I dream of a day when parents and educators will work hand-in-hand, to teach and train our children about life and skills that go beyond pure academics. That they will remember that the building blocks of character are not ABCs, but values, virtues, healthy self-esteem, a love for others, and wisdom.

I dream of a day when teachers will be able to focus on teaching, and teach in a way so that children will love learning.

I dream of a day when children will enjoy helping one another, not climbing over the other on the academic ladder.

I dream of a day when my children will enjoy going to school, work hard and learn to be considerate to others, and after the bell rings, race home or to the playground and let their imagination take them to places never before envisioned by an adult mind.

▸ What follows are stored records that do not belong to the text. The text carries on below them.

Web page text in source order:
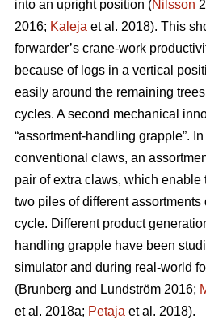
into an upright position (Nilsson
2016; Kaleja et al. 2018). This
forwarder’s crane-work
because of logs in a vertical
easily around the remaining
cycles. A second mechanical
“assortment-handling grapple”.
conventional claws, an
pair of extra claws, which enable
two piles of different
cycle. Different product
handling grapple have been
simulator and during real-world
(Brunberg and Lundström 2016;
et al. 2018a; Petaja et al. 2018).
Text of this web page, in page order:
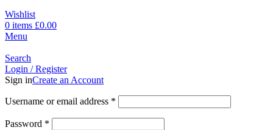
Wishlist
0 items £0.00
Menu
Search
Login / Register
Sign inCreate an Account
Username or email address *
Password *
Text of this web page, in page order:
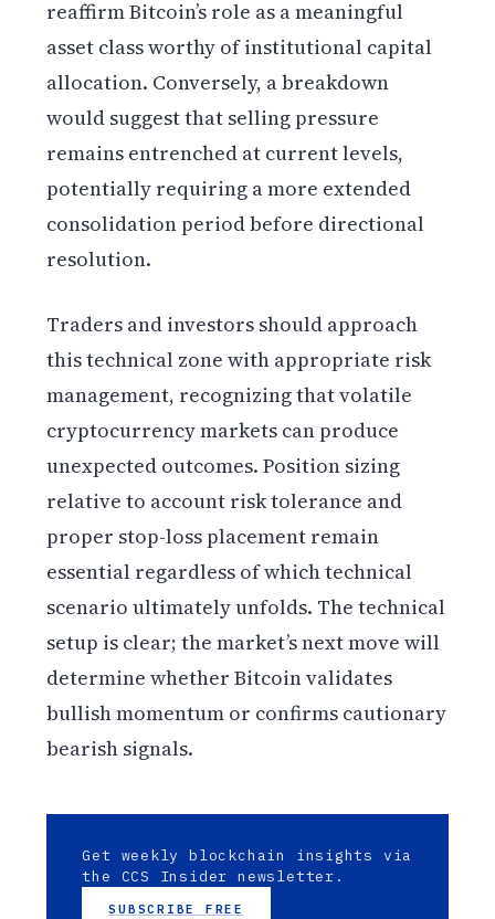
reaffirm Bitcoin’s role as a meaningful
asset class worthy of institutional capital
allocation. Conversely, a breakdown
would suggest that selling pressure
remains entrenched at current levels,
potentially requiring a more extended
consolidation period before directional
resolution.
Traders and investors should approach
this technical zone with appropriate risk
management, recognizing that volatile
cryptocurrency markets can produce
unexpected outcomes. Position sizing
relative to account risk tolerance and
proper stop-loss placement remain
essential regardless of which technical
scenario ultimately unfolds. The technical
setup is clear; the market’s next move will
determine whether Bitcoin validates
bullish momentum or confirms cautionary
bearish signals.
Get weekly blockchain insights via
the CCS Insider newsletter.
SUBSCRIBE FREE
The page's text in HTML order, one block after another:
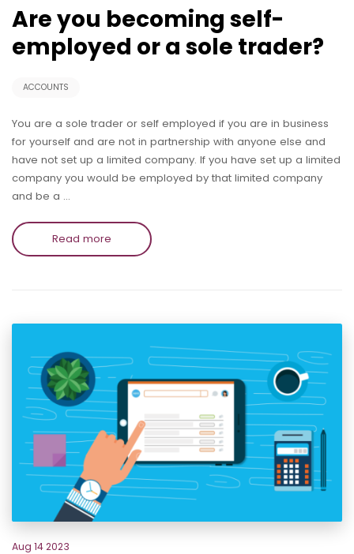
Are you becoming self-
employed or a sole trader?
ACCOUNTS
You are a sole trader or self employed if you are in business
for yourself and are not in partnership with anyone else and
have not set up a limited company. If you have set up a limited
company you would be employed by that limited company
and be a …
Read more
Aug 14 2023
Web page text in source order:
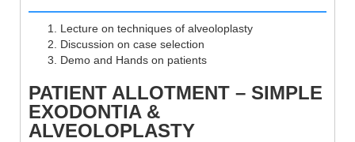
Lecture on techniques of alveoloplasty
Discussion on case selection
Demo and Hands on patients
PATIENT ALLOTMENT – SIMPLE
EXODONTIA &
ALVEOLOPLASTY
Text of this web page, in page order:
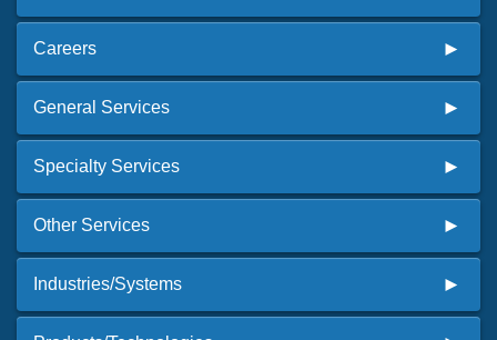
Careers
General Services
Specialty Services
Other Services
Industries/Systems
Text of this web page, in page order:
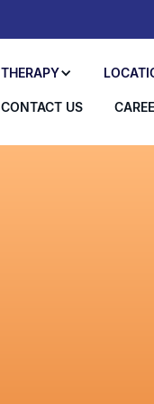
THERAPY
CONTACT US
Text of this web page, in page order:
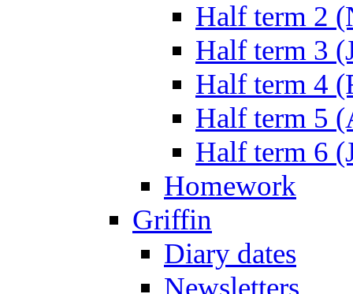
Half term 2
Half term 3
Half term 4
Half term 5
Half term 6
Homework
Griffin
Diary dates
Newsletters
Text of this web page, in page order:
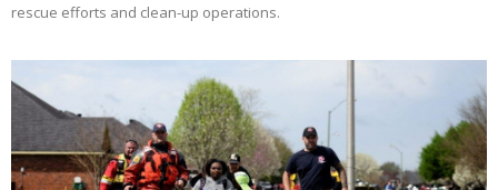
rescue efforts and clean-up operations.
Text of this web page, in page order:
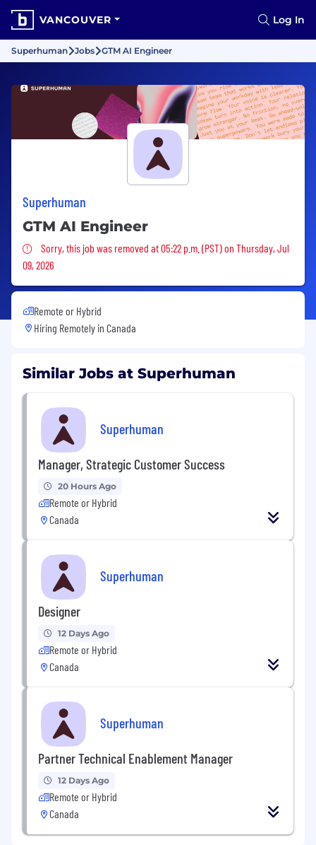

I dream of a day when the family will be reinstated as the core where foundation learning begins.

I dream of a day when children will not be encumbered by their parents’ own personal ambitions, but will be given their own space to dream their own dreams, and define their own  ambitions.

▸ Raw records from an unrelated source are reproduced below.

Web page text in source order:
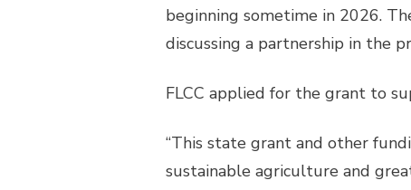
beginning sometime in 2026.
discussing a partnership in the
FLCC applied for the grant to
“This state grant and other
sustainable agriculture and
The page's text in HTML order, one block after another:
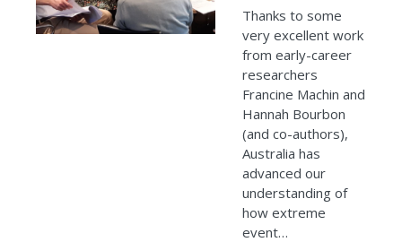
Thanks to some
very excellent work
from early-career
researchers
Francine Machin and
Hannah Bourbon
(and co-authors),
Australia has
advanced our
understanding of
how extreme
event…
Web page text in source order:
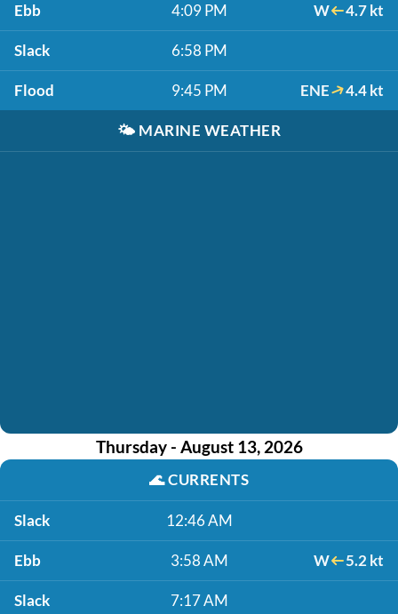
Ebb 4:09 PM W 4.7 kt
Slack 6:58 PM
Flood 9:45 PM ENE 4.4 kt
🌤️ MARINE WEATHER
Thursday - August 13, 2026
🌊CURRENTS
Slack 12:46 AM
Ebb 3:58 AM W 5.2 kt
Slack 7:17 AM
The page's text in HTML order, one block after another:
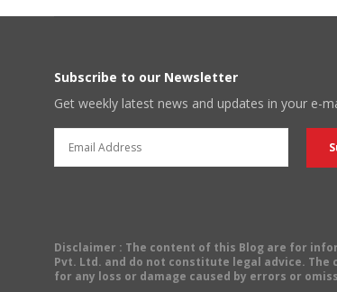
Subscribe to our Newsletter
Get weekly latest news and updates in your e-
Disclaimer : The content of this Blog are for
Pvt. Ltd. and do not constitute legal advice.
for any loss or damage caused by errors or
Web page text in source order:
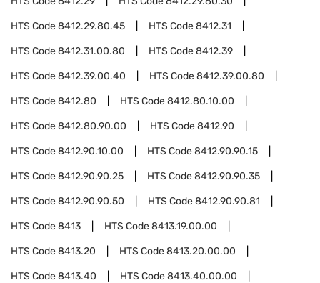
HTS Code8412.29.80.45 HTS Code8412.31
HTS Code8412.31.00.80 HTS Code8412.39
HTS Code8412.39.00.40 HTS Code8412.39.00.80
HTS Code8412.80 HTS Code8412.80.10.00
HTS Code8412.80.90.00 HTS Code8412.90
HTS Code8412.90.10.00 HTS Code8412.90.90.15
HTS Code8412.90.90.25 HTS Code8412.90.90.35
HTS Code8412.90.90.50 HTS Code8412.90.90.81
HTS Code8413 HTS Code8413.19.00.00
HTS Code8413.20 HTS Code8413.20.00.00
HTS Code8413.40 HTS Code8413.40.00.00
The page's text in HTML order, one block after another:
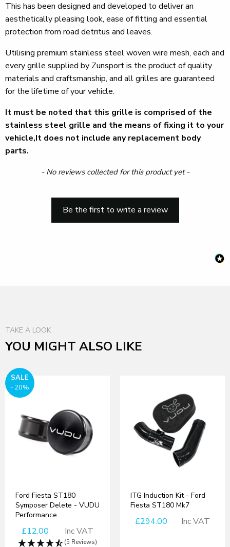
This has been designed and developed to deliver an
aesthetically pleasing look, ease of fitting and essential
protection from road detritus and leaves.
Utilising premium stainless steel woven wire mesh, each and
every grille supplied by Zunsport is the product of quality
materials and craftsmanship, and all grilles are guaranteed
for the lifetime of your vehicle.
It must be noted that this grille is comprised of the
stainless steel grille and the means of fixing it to your
vehicle,It does not include any replacement body
parts.
- No reviews collected for this product yet -
Be the first to write a review
New content loaded
TAKE A LOOK
YOU MIGHT ALSO LIKE
SALE
- 20%
Ford Fiesta ST180
Symposer Delete - VUDU
Performance
£12.00 Inc VAT
(5 Reviews)
ITG Induction Kit - Ford
Fiesta ST180 Mk7
£294.00 Inc VAT
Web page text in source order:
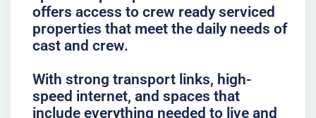
offers access to crew ready serviced
properties that meet the daily needs of
cast and crew.
With strong transport links, high-
speed internet, and spaces that
include everything needed to live and
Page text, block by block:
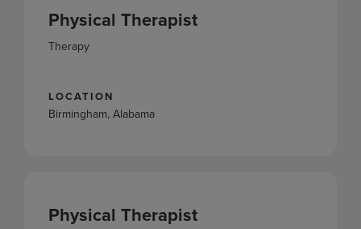
Physical Therapist
Therapy
LOCATION
Birmingham, Alabama
Physical Therapist
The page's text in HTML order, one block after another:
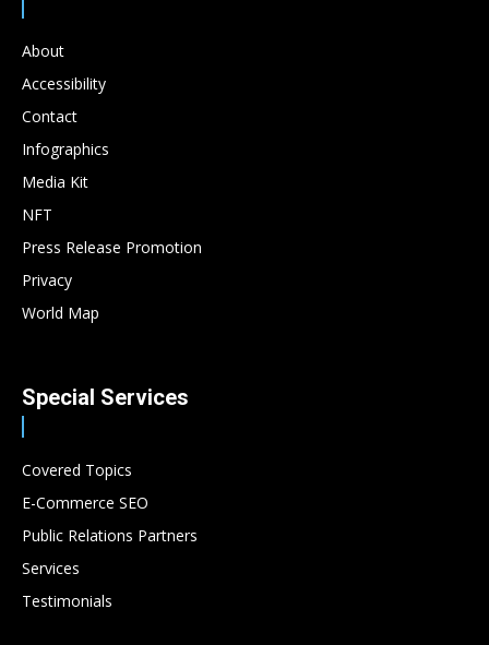
About
Accessibility
Contact
Infographics
Media Kit
NFT
Press Release Promotion
Privacy
World Map
Special Services
Covered Topics
E-Commerce SEO
Public Relations Partners
Services
Testimonials
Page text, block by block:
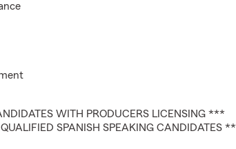
WITH PRODUCERS LICENSING ***
SPANISH SPEAKING CANDIDATES **
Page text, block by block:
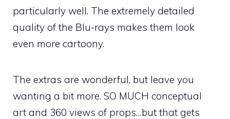
particularly well. The extremely detailed
quality of the Blu-rays makes them look
even more cartoony.
The extras are wonderful, but leave you
wanting a bit more. SO MUCH conceptual
art and 360 views of props…but that gets
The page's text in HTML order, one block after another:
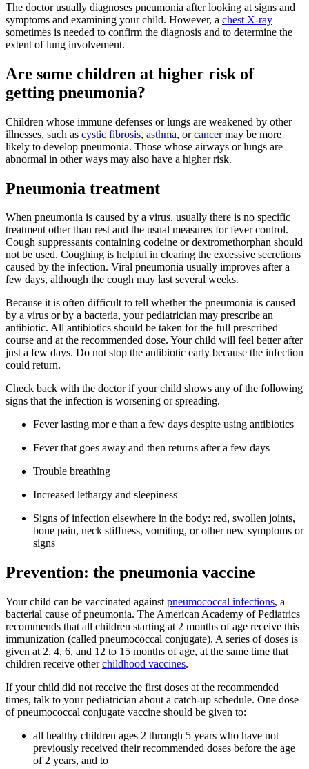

I dream of a day when “success” and “achievement” will have a broader definition than grades on a paper or the number of zeros in your salary.

I dream…

Call me idealistic, but I don’t think any parent deep down wants to deprive their children of the freedom that we ourselves enjoyed as children.

I’m not calling tuition inherently evil either. It still has a rightful place in society, to cater to real learning needs of different children with different struggles. But a blind subscription to the entire “if-I-don’t-do-this-my-child-will-lose-out” mentality may cause your child to be bound in a mindset of dependency for much of his growing years or even adult life.

We all know that when you figure out something on your own, you are less likely to forget it than if someone else just told you the answer. Just like solving math problems, we learn more and understand more by figuring it out on our own. If someone gives us the answer, we become dependent on them to solve future problems for us. But if we are required to figure out the problem on our own, we are beter equipped to figure out other problems, drawing from the personal knowledge gained to apply what we have learned to other problems as well. – Don’t Make Me Count To Three

(Read also: what my friends have to say about The Tuition Crutch and the Tuition Dilemma)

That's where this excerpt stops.